— Exercise brief —
With the pictures omitted, repeat exactly the lines below starting with the line that has "straight trajectory, while" and going on through the line that has "área de QA.".

— Given entries —
★ ★ ★ ★ ★ ★ ★

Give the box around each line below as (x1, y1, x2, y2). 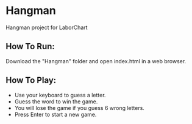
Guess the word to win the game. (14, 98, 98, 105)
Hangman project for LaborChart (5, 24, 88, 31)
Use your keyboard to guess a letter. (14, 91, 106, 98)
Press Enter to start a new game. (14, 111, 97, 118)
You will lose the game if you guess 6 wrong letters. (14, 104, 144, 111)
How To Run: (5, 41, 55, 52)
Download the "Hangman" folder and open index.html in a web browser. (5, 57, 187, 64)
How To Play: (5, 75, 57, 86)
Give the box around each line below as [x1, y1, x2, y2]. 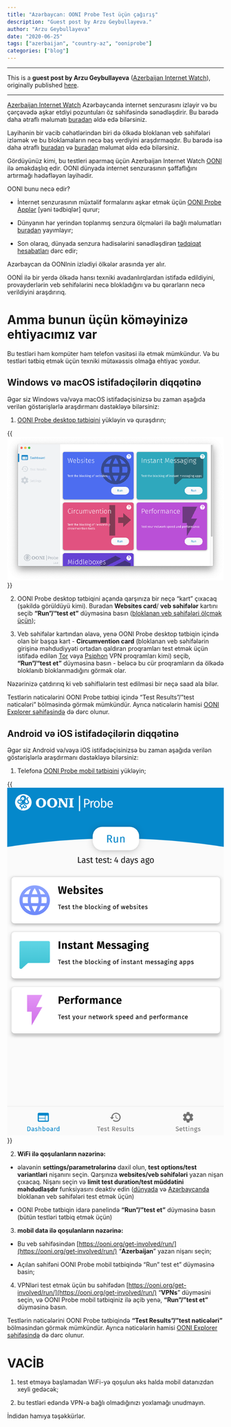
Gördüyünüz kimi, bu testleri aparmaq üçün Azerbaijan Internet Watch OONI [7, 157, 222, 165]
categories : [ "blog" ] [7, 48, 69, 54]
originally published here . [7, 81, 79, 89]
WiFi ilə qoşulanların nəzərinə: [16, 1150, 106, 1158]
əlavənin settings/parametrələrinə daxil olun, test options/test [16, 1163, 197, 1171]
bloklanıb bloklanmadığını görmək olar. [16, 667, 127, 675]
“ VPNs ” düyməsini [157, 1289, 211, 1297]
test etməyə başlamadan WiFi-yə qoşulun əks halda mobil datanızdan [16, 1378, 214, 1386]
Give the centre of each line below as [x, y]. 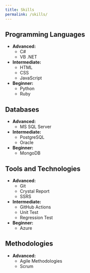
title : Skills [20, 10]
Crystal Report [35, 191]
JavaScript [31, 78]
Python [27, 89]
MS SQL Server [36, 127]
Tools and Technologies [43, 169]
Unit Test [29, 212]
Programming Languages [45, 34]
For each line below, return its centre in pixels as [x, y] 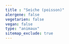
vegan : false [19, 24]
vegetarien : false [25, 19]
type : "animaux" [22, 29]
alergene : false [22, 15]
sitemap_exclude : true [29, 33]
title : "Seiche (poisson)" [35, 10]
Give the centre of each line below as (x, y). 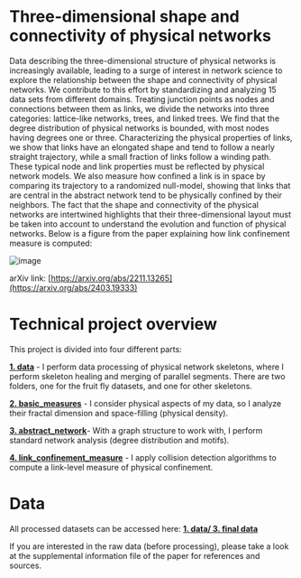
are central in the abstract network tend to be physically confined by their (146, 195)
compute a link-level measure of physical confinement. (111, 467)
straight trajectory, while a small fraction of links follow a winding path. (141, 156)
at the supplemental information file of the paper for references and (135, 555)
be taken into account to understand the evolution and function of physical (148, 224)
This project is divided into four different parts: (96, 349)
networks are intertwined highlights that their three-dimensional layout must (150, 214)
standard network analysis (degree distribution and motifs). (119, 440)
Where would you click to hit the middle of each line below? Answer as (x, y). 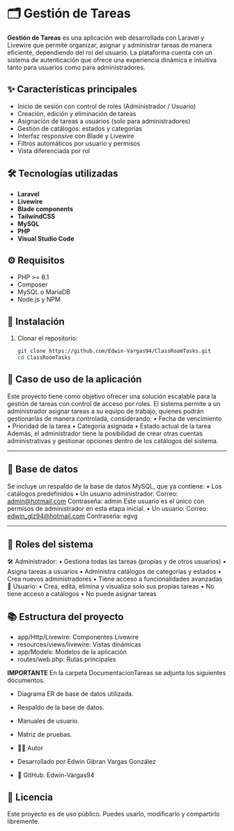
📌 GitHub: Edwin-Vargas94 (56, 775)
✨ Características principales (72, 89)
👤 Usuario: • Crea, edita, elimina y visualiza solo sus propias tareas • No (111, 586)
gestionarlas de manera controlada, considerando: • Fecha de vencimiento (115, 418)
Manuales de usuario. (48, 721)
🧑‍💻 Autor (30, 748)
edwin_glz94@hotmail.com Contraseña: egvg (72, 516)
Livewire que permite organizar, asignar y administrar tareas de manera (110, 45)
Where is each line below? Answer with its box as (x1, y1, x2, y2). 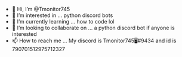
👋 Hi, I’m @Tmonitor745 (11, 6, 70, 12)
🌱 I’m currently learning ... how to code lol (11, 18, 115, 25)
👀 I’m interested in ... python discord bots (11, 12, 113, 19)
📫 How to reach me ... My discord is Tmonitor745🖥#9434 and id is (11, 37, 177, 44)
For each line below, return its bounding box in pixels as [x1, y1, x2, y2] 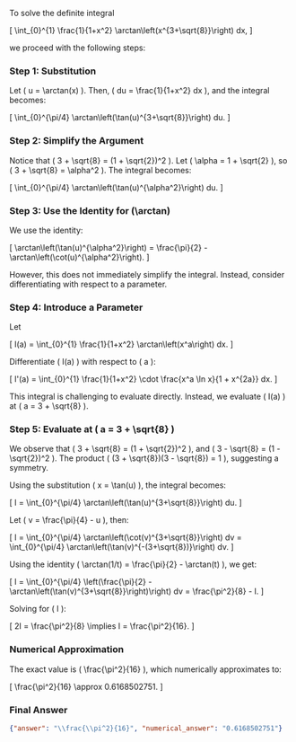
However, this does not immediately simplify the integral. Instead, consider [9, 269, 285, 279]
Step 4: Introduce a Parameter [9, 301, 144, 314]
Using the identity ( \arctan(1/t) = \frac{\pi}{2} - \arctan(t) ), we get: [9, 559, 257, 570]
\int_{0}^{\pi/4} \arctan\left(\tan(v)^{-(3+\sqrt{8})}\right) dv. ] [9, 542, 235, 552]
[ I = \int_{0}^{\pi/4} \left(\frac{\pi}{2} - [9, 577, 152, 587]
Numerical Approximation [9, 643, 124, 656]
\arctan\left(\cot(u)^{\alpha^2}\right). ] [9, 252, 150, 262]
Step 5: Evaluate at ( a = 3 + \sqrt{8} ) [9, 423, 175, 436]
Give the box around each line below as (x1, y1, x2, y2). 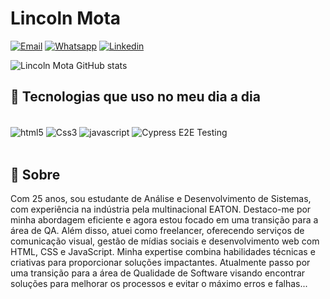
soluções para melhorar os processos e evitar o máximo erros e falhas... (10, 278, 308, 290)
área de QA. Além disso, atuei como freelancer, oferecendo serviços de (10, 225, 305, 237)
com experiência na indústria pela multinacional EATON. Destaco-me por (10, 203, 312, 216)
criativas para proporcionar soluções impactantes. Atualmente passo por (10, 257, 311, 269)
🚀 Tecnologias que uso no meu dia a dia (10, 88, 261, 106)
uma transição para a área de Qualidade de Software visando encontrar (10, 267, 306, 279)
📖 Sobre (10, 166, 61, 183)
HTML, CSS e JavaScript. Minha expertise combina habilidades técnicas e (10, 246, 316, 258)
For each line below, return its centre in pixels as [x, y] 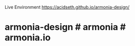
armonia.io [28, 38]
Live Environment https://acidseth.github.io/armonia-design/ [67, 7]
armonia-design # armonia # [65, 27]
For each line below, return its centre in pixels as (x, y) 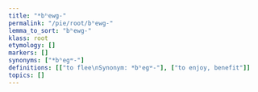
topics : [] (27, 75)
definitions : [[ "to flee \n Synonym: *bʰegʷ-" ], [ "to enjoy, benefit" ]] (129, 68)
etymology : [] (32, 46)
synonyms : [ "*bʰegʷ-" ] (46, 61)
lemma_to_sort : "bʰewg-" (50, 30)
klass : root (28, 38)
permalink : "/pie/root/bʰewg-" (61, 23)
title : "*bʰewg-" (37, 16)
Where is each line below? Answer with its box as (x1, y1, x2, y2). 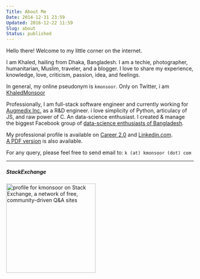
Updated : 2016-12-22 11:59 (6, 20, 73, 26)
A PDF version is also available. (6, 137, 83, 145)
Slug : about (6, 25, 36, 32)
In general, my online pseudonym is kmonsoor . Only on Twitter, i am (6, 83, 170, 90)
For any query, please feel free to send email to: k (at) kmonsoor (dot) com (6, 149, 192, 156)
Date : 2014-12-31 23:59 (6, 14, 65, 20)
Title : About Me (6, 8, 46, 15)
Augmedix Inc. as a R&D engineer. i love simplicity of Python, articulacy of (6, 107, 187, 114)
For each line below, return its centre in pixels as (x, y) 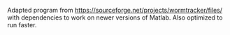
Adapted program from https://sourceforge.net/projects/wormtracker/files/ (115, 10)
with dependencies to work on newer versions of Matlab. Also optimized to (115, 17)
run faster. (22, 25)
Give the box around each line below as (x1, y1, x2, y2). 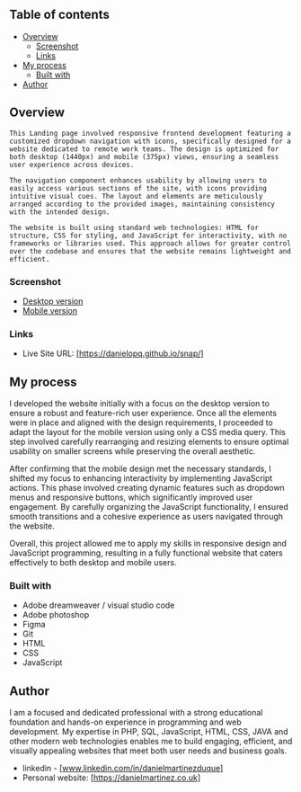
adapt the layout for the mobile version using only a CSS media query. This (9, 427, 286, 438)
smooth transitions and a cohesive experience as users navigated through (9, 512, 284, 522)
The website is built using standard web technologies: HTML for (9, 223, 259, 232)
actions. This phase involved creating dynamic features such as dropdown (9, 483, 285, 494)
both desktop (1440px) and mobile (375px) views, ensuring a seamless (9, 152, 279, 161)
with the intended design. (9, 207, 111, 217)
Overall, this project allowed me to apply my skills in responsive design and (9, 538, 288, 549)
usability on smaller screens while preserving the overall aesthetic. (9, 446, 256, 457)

★ ★ ★ ★ ★ ★ ★

— Solution —
straight trajectory, while a small fraction of links follow a winding path. (141, 156)
at the supplemental information file of the paper for references and (135, 555)
be taken into account to understand the evolution and function of physical (148, 224)
This project is divided into four different parts: (96, 349)
networks are intertwined highlights that their three-dimensional layout must (150, 214)
standard network analysis (degree distribution and motifs). (119, 440)
Where would you click to hit the middle of each line below? Answer as (x, y). 
📌 GitHub: Edwin-Vargas94 (56, 775)
✨ Características principales (72, 89)
👤 Usuario: • Crea, edita, elimina y visualiza solo sus propias tareas • No (111, 586)
gestionarlas de manera controlada, considerando: • Fecha de vencimiento (115, 418)
Manuales de usuario. (48, 721)
🧑‍💻 Autor (30, 748)
edwin_glz94@hotmail.com Contraseña: egvg (72, 516)
Livewire que permite organizar, asignar y administrar tareas de manera (110, 45)
Where is each line below? Answer with its box as (x1, y1, x2, y2). 
👋 Hi, I’m @Tmonitor745 (11, 6, 70, 12)
🌱 I’m currently learning ... how to code lol (11, 18, 115, 25)
👀 I’m interested in ... python discord bots (11, 12, 113, 19)
📫 How to reach me ... My discord is Tmonitor745🖥#9434 and id is (11, 37, 177, 44)
For each line below, return its bounding box in pixels as [x1, y1, x2, y2] 
However, this does not immediately simplify the integral. Instead, consider [9, 269, 285, 279]
Step 4: Introduce a Parameter [9, 301, 144, 314]
Using the identity ( \arctan(1/t) = \frac{\pi}{2} - \arctan(t) ), we get: [9, 559, 257, 570]
\int_{0}^{\pi/4} \arctan\left(\tan(v)^{-(3+\sqrt{8})}\right) dv. ] [9, 542, 235, 552]
[ I = \int_{0}^{\pi/4} \left(\frac{\pi}{2} - [9, 577, 152, 587]
Numerical Approximation [9, 643, 124, 656]
\arctan\left(\cot(u)^{\alpha^2}\right). ] [9, 252, 150, 262]
Step 5: Evaluate at ( a = 3 + \sqrt{8} ) [9, 423, 175, 436]
Give the box around each line below as (x1, y1, x2, y2). 
soluções para melhorar os processos e evitar o máximo erros e falhas... (10, 278, 308, 290)
área de QA. Além disso, atuei como freelancer, oferecendo serviços de (10, 225, 305, 237)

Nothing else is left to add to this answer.